Niebo jakby skręciło. Nie poczuli żadnego wstrząsu, jedynie podłoga stała się ścianą. Na moment piana pokryła iluminator i wówczas Kin mogła spojrzeć w dół.
Przed nimi rozpościerał się brzegospad, wyglądający dokładnie jak oświetlona, biała woda. Marco siedział przywiązany do fotela pilota. Kin zauważyła, że instynktownie zaczął szukać nogami oparcia.
Daleko w dole wisiała kula ognia. Płaski świat otulały teraz ciemności, lecz małe słońce dawało powierzchni wodospadu krótki dzień. Gdy Kin patrzyła na nie, wzniosło się i znikło, zasłonięte przez statek.
Później, gdzieś na granicy widoczności zobaczyła chmurę. Pozostawała tam przez jakiś czas, po czym popędziła w górę błyszczącego strumienia z szybkością, która ją zaskoczyła. Statek lekko się zakołysał, gdy zostawiał za sobą wodę w molekularnym sicie, a potem pojawiły się gwiazdy.

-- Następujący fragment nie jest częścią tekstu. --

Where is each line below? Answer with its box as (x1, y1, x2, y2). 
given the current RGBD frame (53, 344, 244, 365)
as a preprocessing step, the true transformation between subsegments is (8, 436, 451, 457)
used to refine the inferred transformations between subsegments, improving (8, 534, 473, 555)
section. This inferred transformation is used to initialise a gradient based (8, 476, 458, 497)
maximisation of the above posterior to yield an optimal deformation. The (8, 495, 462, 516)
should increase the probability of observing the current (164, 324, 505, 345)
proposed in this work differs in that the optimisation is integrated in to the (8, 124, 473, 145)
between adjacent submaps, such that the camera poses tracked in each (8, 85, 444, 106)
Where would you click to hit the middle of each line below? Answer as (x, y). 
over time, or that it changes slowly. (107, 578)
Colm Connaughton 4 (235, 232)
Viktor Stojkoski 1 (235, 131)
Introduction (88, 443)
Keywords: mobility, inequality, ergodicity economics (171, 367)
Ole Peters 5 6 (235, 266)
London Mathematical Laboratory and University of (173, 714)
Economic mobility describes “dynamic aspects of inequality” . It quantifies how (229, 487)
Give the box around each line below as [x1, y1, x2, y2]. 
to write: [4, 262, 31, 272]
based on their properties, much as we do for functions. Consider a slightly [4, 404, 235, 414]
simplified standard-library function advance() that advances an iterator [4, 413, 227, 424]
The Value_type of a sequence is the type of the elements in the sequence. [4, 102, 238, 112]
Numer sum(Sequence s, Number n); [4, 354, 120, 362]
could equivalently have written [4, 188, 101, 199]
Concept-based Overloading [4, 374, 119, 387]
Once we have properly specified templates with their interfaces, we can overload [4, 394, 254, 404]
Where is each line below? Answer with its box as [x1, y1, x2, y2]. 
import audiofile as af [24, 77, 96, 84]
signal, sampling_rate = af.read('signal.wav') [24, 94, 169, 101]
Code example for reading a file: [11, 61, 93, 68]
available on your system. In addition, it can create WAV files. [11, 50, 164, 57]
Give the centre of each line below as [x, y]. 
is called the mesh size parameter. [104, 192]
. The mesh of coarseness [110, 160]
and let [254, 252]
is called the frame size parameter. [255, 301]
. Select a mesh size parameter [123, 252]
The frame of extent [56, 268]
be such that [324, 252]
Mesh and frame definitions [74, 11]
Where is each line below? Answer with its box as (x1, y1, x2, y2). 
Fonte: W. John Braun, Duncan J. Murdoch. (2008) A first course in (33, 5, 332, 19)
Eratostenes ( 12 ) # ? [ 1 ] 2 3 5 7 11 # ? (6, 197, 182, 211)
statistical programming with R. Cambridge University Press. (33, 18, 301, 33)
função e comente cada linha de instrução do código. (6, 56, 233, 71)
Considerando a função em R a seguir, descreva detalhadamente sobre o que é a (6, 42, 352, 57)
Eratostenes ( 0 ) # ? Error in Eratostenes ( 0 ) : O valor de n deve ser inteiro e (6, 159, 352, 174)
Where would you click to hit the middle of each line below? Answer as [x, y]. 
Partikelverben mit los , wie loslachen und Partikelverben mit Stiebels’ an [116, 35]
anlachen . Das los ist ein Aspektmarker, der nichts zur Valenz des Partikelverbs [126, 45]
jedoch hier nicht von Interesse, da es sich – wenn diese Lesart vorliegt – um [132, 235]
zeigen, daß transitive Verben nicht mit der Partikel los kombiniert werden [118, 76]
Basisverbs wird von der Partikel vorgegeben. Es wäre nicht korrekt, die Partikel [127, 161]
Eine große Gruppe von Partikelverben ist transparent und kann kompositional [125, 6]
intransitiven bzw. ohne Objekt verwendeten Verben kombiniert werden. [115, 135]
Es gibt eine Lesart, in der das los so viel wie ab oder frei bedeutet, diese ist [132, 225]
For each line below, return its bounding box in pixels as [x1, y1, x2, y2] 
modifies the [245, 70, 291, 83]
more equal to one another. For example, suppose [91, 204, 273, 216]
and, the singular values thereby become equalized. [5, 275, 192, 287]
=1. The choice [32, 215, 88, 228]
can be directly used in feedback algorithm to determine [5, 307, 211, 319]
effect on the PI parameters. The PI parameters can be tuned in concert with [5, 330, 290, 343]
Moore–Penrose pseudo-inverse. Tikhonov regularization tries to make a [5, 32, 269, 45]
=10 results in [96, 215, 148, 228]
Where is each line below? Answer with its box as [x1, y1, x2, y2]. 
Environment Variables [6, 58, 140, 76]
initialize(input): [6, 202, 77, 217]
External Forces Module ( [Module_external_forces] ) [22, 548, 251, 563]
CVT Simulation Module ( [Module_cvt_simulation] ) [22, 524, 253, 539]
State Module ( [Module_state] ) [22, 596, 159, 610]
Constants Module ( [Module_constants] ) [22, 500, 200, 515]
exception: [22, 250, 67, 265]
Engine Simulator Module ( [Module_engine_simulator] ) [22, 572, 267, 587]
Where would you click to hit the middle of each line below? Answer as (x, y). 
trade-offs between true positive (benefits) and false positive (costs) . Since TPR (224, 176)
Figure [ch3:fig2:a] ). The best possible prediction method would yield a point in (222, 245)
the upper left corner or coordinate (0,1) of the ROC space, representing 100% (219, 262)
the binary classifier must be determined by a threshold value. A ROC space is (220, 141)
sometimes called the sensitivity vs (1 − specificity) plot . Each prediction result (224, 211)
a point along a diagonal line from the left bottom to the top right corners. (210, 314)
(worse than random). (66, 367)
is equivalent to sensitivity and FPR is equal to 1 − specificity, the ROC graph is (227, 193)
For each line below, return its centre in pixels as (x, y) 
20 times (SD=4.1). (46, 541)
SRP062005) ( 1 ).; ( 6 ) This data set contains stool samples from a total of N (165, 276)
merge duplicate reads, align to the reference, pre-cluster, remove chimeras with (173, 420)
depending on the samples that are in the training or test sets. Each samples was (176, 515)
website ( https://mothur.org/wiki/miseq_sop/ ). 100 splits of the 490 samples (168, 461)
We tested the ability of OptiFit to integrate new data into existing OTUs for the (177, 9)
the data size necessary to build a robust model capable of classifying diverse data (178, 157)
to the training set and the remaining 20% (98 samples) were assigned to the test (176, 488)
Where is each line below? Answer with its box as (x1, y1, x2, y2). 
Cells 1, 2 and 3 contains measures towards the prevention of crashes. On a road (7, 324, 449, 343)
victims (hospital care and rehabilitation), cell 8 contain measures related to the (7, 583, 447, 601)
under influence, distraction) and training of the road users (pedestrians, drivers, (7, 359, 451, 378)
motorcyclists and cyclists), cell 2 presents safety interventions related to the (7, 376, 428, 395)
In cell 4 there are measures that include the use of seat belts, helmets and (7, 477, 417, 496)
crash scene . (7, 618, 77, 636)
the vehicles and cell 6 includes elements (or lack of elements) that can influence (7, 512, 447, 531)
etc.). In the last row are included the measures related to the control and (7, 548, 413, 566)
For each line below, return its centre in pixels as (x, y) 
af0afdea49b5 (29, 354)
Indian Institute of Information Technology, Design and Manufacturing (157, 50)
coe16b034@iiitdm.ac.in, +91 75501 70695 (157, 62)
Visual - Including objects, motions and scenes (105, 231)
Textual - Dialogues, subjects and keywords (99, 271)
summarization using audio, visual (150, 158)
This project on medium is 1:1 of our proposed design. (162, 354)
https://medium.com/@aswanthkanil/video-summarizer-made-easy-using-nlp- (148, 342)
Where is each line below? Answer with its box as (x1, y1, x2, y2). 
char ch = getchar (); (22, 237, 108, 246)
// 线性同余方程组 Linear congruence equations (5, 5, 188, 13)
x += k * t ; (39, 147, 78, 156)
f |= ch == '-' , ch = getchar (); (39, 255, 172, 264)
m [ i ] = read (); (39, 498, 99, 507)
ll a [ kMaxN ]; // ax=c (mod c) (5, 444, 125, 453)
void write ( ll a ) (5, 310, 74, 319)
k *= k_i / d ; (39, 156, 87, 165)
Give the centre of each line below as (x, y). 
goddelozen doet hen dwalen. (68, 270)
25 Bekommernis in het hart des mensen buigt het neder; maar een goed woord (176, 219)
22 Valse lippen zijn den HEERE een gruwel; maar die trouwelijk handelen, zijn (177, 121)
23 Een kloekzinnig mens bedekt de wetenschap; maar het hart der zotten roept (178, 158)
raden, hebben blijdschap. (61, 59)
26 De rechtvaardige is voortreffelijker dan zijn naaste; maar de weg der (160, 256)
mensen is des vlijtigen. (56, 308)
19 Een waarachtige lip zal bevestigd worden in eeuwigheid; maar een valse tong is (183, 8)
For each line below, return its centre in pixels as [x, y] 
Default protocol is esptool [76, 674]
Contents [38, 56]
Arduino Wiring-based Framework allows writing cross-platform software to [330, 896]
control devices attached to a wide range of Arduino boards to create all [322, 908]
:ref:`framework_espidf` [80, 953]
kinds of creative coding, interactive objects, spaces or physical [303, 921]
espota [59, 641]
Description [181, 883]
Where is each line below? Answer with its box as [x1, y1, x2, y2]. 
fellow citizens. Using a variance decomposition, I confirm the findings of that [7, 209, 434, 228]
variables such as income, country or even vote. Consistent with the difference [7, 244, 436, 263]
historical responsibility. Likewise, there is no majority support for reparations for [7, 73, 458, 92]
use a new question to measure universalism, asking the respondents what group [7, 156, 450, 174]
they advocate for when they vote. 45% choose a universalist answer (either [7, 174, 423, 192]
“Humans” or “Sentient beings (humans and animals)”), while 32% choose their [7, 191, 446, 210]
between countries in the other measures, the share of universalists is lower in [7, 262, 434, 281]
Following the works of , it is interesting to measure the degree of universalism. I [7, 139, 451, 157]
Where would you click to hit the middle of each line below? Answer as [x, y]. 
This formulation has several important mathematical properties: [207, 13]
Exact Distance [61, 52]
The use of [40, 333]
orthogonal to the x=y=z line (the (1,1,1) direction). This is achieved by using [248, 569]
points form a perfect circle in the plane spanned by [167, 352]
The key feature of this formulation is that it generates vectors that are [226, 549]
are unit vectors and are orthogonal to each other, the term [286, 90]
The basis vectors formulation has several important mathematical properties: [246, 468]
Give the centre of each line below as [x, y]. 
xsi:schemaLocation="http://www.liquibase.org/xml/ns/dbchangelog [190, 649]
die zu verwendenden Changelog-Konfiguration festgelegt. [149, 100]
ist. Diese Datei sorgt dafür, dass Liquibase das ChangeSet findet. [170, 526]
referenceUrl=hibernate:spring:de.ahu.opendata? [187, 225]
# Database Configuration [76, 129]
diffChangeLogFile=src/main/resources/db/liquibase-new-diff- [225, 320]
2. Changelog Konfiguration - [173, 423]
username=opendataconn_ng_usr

Od strony Marco dobiegł przeciągły syk. Mogło to być westchnienie ulgi.
* * *
— Wolałabym, żeby komputery zorganizowały bardziej konwencjonalny start, ale muszę przyznać, że ten miał swój styl — stwierdziła Srebrna.
— Z ich punktu widzenia, był to najbardziej skuteczny sposób — odparła Kin.
Niebo zawirowało, kiedy Marco obrócił statek tak, aby dół znalazł się tam, gdzie umieściła go tradycja, to znaczy w okolicy stóp.